Similarly, Brennecke et al. (2013) and Buettner et al. (2015) resort to an initial weighted mean normalization based on each cell’s library size (total counts). While this normalization does not introduce significant noise in bulk sequencing techniques (Anders & Huber, 2010), it is detrimental to heterogeneous and sparse single-cell data. Cells with small library size have many zero entries (dropouts); a strong bias that remains after library-size scaling.

Vallejos & Richardson (2015) (BASiCS) uses a Bayesian Poisson formulation for identifying technical variation in single cells but only in the presence of spike-in genes. Using spike-ins is undesirable since a) cell-specific variations such as lysis efficiency accrue before introducing spike-ins and cannot be corrected with spike-ins, limiting their normalizing potential, b) introducing spike-ins is not cost-effective and c) many recent promising technologies (Klein et al., 2015; Macosko et al., 2015) that enable substantial scale-up in cell number, can not use spike-ins.

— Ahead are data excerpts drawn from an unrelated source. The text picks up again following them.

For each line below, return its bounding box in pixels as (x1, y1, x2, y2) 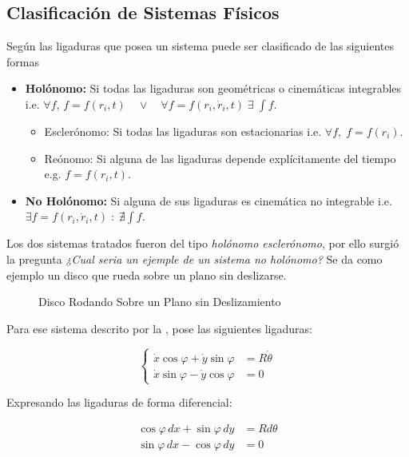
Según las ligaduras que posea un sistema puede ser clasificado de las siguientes (6, 38, 394, 54)
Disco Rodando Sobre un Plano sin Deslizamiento (38, 293, 281, 310)
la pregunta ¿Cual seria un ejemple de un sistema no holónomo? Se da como (6, 250, 383, 267)
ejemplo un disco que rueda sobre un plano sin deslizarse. (6, 266, 287, 283)
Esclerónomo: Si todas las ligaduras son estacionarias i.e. (44, 122, 322, 139)
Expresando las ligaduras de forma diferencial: (6, 394, 232, 411)
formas (6, 53, 39, 70)
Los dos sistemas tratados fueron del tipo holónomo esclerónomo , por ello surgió (6, 235, 399, 252)

Normalization prior to clustering expects all cells to express a similar number of total transcripts, which is not a reasonable assumption for most single-cell datasets created today involving complex tissues containing multiple cell types. Prior normalizing also eliminates the stochastic nature of the error-prone measurements and further removes true biological heterogeneity within cell clusters.

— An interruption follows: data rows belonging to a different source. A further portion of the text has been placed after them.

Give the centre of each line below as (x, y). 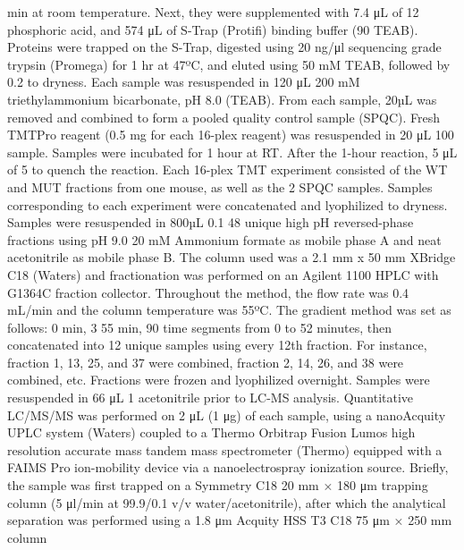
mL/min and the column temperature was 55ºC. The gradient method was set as (229, 310)
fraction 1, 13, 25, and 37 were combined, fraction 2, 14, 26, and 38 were (206, 362)
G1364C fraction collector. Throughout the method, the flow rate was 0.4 (208, 292)
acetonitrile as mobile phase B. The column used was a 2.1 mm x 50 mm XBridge (232, 257)
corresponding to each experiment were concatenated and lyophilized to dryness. (228, 204)
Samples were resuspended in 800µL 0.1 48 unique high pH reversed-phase (211, 222)
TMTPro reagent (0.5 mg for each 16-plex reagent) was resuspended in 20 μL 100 (231, 135)
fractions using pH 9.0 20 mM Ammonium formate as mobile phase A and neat (224, 239)

2.2. Contributions of this work

This paper presents some of the challenges in analyzing data in the emerging single-cell domain. While problems of bulk gene expression analysis have been extensively studied, computational techniques for scRNA-seq still need to be developed. BISCUIT is the first fully Bayesian model for clustering single-cell expression data given both biological and technical variation, without needing spike-ins. We simultaneously learn the unknown number of heterogeneous clusters via the DPMM and infer the technical-variation parameters which allows imputing dropouts. Our results confirm that this approach shows significant improvement over sequentially performing normalization and clustering and over other clustering methods that do not correct for such technical variations. The usage of conjugate priors and hyperpriors allows for elegant Gibbs sampling from analytical posterior distributions and does not involve local optima problems. The model runs in O(n) time. If the input data is generated from heavy-tailed distributions, BISCUIT is relatively robust to such model mismatches. This is a vital improvement over methods like PAGODA (Fan et al., 2016) and Kharchenko et al. (2014) that strongly rely on a negative-binomial input. We infer interpretable covariances between genes and use the inferred cell-specific parameters to impute and normalize data.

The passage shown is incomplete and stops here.